• _Task to complete_
Nothing but an exact repeat of the data, with pictures removed, belongs in the answer.

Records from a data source
=== Begin Enclosure ===
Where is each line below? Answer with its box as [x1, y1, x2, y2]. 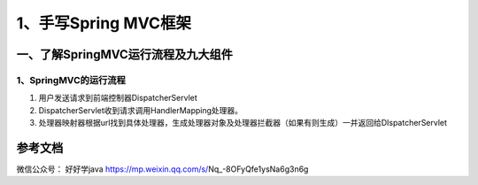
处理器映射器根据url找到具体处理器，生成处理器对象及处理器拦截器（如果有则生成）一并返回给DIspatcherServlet [38, 118, 447, 128]
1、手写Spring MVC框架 [16, 13, 192, 33]
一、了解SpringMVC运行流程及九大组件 [16, 47, 234, 62]
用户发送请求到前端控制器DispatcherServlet [38, 93, 198, 104]
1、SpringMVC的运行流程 [16, 73, 126, 86]
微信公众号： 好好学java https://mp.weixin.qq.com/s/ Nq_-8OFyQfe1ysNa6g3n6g [16, 164, 309, 174]
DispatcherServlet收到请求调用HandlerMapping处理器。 [38, 104, 243, 115]
=== End Enclosure ===
• _Response_
Where is each line below? Answer with its box as [x1, y1, x2, y2]. 
处理器映射器根据url找到具体处理器，生成处理器对象及处理器拦截器（如果有则生成）一并返回给DIspatcherServlet [38, 118, 447, 128]
1、手写Spring MVC框架 [16, 13, 192, 33]
一、了解SpringMVC运行流程及九大组件 [16, 47, 234, 62]
用户发送请求到前端控制器DispatcherServlet [38, 93, 198, 104]
1、SpringMVC的运行流程 [16, 73, 126, 86]
微信公众号： 好好学java https://mp.weixin.qq.com/s/ Nq_-8OFyQfe1ysNa6g3n6g [16, 164, 309, 174]
DispatcherServlet收到请求调用HandlerMapping处理器。 [38, 104, 243, 115]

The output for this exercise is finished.